To repeat, this is a far to simple model to build a reliable forecast upon. It will be very valuable to explore methods such as higher order Markov chains and Dynamic Bayesian Networks. That said, a simple model is a good place to start. We can use it for example to envision alternative scenarios for how the city might unfold, if it were to change in subtle ways.

To do this, we can simply change the probabilities in our transition matrix, run the model with these imagined generative potentialities, and compare the steady state this produces to the one based upon the probabilities from the actual data. For this experiment, I chose to increase the probability that “arab predominant immigrant,” “Asian ethnoburb,” and “Black Working” class features would appear in “creative professional,” “young urban professional,” “middle creative class,” and “elite suburb” areas.

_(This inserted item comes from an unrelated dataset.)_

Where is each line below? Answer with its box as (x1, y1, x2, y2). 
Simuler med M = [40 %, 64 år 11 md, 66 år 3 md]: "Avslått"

In reality, the probability of these transitions is essentially 0 — they are in disconnected parts of the larger graph above. In the scenario, I increased the probability to 1% and reduced the probability that the three “receiving” areas reproduce themselves by 3%. In other words, the probability of a change remains very small. This is a strategic decision: it allows us to observe how a very small change might have larger consequences, if it occurs at a key threshold point. In particular, it asks whether even a tiny point of contact among highly disconnected and divided parts of the city can lead to substantial changes. In a complex dynamic interacting system, small qualitative changes at critical points can potentially make a qualitative difference.

Results are here:

The first column shows the same steady state as above, derived from the actual trends in Toronto we have observed. The second one shows what the steady state would be in the scenario we are envisioning — in other words, if we were to alter the city’s genetic code. The last shows the difference, and highlights larger differences in yellow.

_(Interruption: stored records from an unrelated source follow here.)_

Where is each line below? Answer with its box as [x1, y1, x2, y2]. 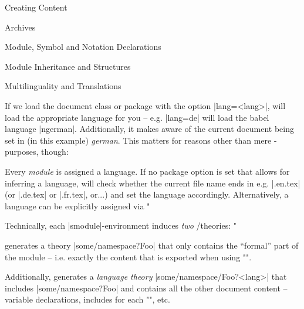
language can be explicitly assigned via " [5, 199, 150, 212]
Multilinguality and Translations [5, 80, 121, 92]
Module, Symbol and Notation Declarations [5, 40, 161, 53]
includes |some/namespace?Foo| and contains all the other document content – [5, 281, 288, 294]
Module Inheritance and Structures [5, 60, 131, 72]
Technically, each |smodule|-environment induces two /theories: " [5, 219, 237, 232]
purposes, [5, 145, 39, 158]
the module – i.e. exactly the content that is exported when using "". [5, 250, 252, 263]
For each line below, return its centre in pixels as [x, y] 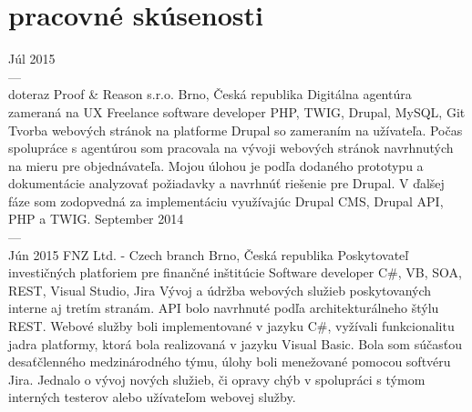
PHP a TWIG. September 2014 [96, 219]
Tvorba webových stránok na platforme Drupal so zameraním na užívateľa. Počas [236, 130]
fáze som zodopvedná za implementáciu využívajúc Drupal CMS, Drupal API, [226, 201]
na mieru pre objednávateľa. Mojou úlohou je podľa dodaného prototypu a [216, 165]
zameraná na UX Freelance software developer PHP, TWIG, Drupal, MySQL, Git [237, 111]
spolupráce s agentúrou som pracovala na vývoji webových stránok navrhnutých [231, 148]
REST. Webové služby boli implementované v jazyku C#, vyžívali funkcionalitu [231, 326]
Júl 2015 [32, 59]

There is much to discuss here, but I will highlight a few items of interest. First, note how much the young urban professional share of the population is affected: it declines from 15% to 7% of the population, dropping by over half [or, to put it differently, it would have been expected to increase from 5 to 7% rather than from 5 to 15%]; the Creative Professional area goes from 12 to 7% . A tiny change that barely connects these disconnected and divided areas drastically reduces the isolation of these parts of the city, and helps others to retain their foothold.

Note too that the Mixed Lower Middle class parts of the city increase by a substantial amount, from 10 to 13%. While the transition probabilities for this cluster weren’t changed, its presence in the city grew as result of changes happening in other parts of the city. This again is a mark of a complex system: small changes in one part reverberate in others.